A gossipy tone and anonymous writing were the characteristics of TCD which the members of the new Trinity News criticised and planned to avoid in their own publication. But it wasn’t long before Trinity News had reneged on its founding ideals – a failing which the shareholders (as they called themselves) of TCD were quick to point out. A few verses published in TCD in 1955, reproduced here, criticised the “other paper” in this regard. (The “Four and Six” of the third quatrain was a gossip column.)
Nevertheless, Trinity News and TCD coexisted for a couple of decades, with the latter carrying less news and more features, and Trinity News becoming the preferred paper for club and society news. Each publication took regular pot-shots at the other; TCD once, for example, printed a full-page mock Trinity News cover, dense with now-incomprehensible in-jokes. The title even incorporated TCD’s trademark vowel omissions, often used for pseudo-anonymity – Trinity News became “Tr*n*ty N*ws”.
Both publications entered the doldrums at the end of the 1970s. The standard became appalling. Poor production values, a lack of technical capability, an overemphasis on the popular issues of the day, and very little quality news were characteristics of both. TCD printed its last-ever issue at that time, leaving an embarrassingly poor Trinity News to struggle through the 1980s.
Trinity News is now Dublin University’s established paper, and it inherits the mission of TCD: A College Miscellany. The Students’ Union’s newspaper is the new number two, and it needs to establish its identity and purpose if it is to survive.
The University Times, of course, is not really new. It is the University Record improved and rebranded, just as the Record replaced Aontas, which replaced Union, which replaced Liaison.
TCD, The College Pen, Icarus and Trinity News were founded by students who believed they had something new to offer or believed that what was currently available could be improved upon. Advertisements, sales, and the members’ pockets were the only sources of funding. I wonder if some of today’s college publications exist simply because registration-fee money is there to be spent, not because they have anything new, different or better to offer.
Best wishes to The University Times – I hope it has a successful run.
Trinity News
How are the mighty fallen!
The angels have gone astray,
In two years the “other Paper”
Has followed the only way.
Two years ago this morning
The ideals of truth were heard,
There pealed forth the careful warning –
“No gossip there’ll be – not a word.”
Five terms ago this morning
The aims of the few just died
While Four and Six grew longer
And the theorists merely sighed.
TCD were the villains
Who gossiped and tittered all day,
And proved with complete satisfaction
That gossip will always pay.
The columns of scandal grew longer
More people are crammed in a line,
And their aims for “Better Reporting”
Are gone in the mists of time.
(from TCD: A College Miscellany, November 4, 1955)
LAST January this column recorded a couple of old mentions of the beer served at the college’s evening meal.
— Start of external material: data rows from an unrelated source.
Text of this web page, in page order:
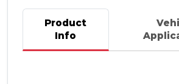
Product
Info
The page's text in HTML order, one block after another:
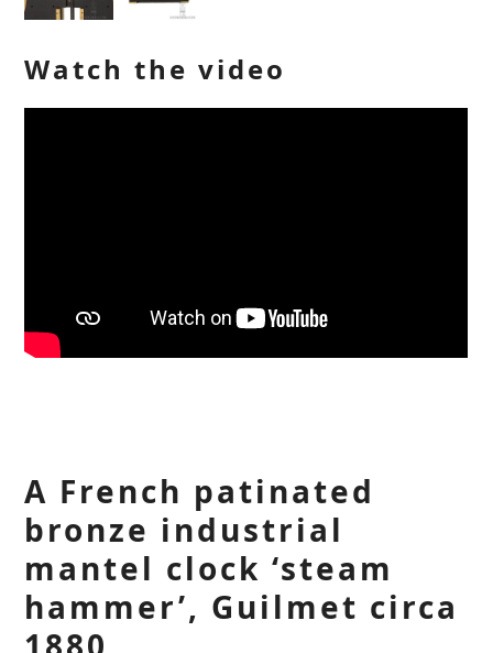
Watch the video
A French patinated
bronze industrial
mantel clock ‘steam
hammer’, Guilmet circa

In 1879 students were served “a light beer, brewed at a special brewery in Rathdowney”. Hinkson, writing in 1892, mentions “an attenuated small beer, peculiar to college.”
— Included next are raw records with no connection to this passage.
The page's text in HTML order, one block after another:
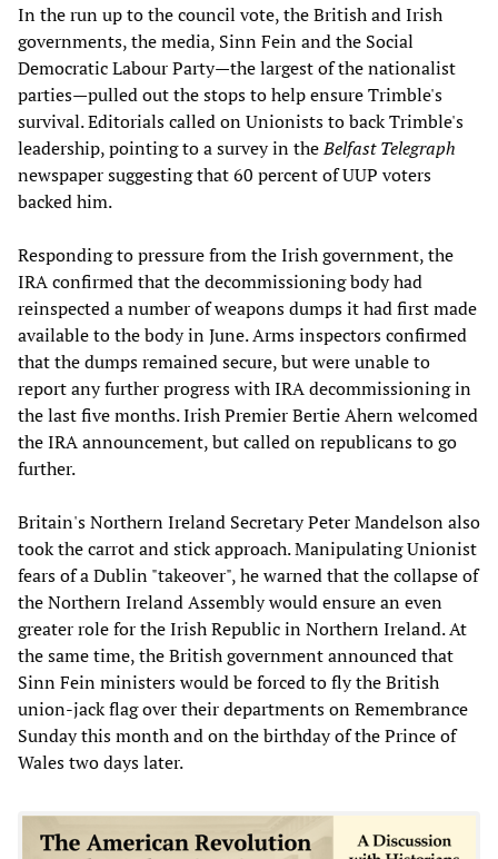
In the run up to the council vote, the British and Irish
governments, the media, Sinn Fein and the Social
Democratic Labour Party—the largest of the nationalist
parties—pulled out the stops to help ensure Trimble's
survival. Editorials called on Unionists to back Trimble's
leadership, pointing to a survey in theBelfast Telegraph
newspaper suggesting that 60 percent of UUP voters
backed him.
Responding to pressure from the Irish government, the
IRA confirmed that the decommissioning body had
reinspected a number of weapons dumps it had first made
available to the body in June. Arms inspectors confirmed
that the dumps remained secure, but were unable to
report any further progress with IRA decommissioning in
the last five months. Irish Premier Bertie Ahern welcomed
the IRA announcement, but called on republicans to go
further.
Britain's Northern Ireland Secretary Peter Mandelson also
took the carrot and stick approach. Manipulating Unionist
fears of a Dublin "takeover", he warned that the collapse of
the Northern Ireland Assembly would ensure an even
greater role for the Irish Republic in Northern Ireland. At
the same time, the British government announced that
Sinn Fein ministers would be forced to fly the British
union-jack flag over their departments on Remembrance
Sunday this month and on the birthday of the Prince of
Wales two days later.

A student’s piece in TCD: A College Miscellany in 1951 reveals some further information. Most interestingly, the college beer at that time was still being purchased from the Laois brewery: “The pale ale is brewed in Rathdowney, Leix, by Robert Perry and Sons, and is delivered by rail to Kingsbridge [Heuston] station.”
Two barrels of this ale were consumed each week by students at the time, writes the TCD reporter – about 141 glasses a night. That was approximately 44 per cent of those on Commons; although, he wrote, “the Boat Club table must surely distort this figure and make the average unreliable”. Claret was the most popular drink at the high table.
The Perry and Sons brewery closed in 1966. A meat factory replaced it, owned at one stage, curiously, by Guinness. The brewery referred its customers to Smithwick and Sons in Kilkenny, but it may have been at this time that the college switched to Guinness for its Commons beer.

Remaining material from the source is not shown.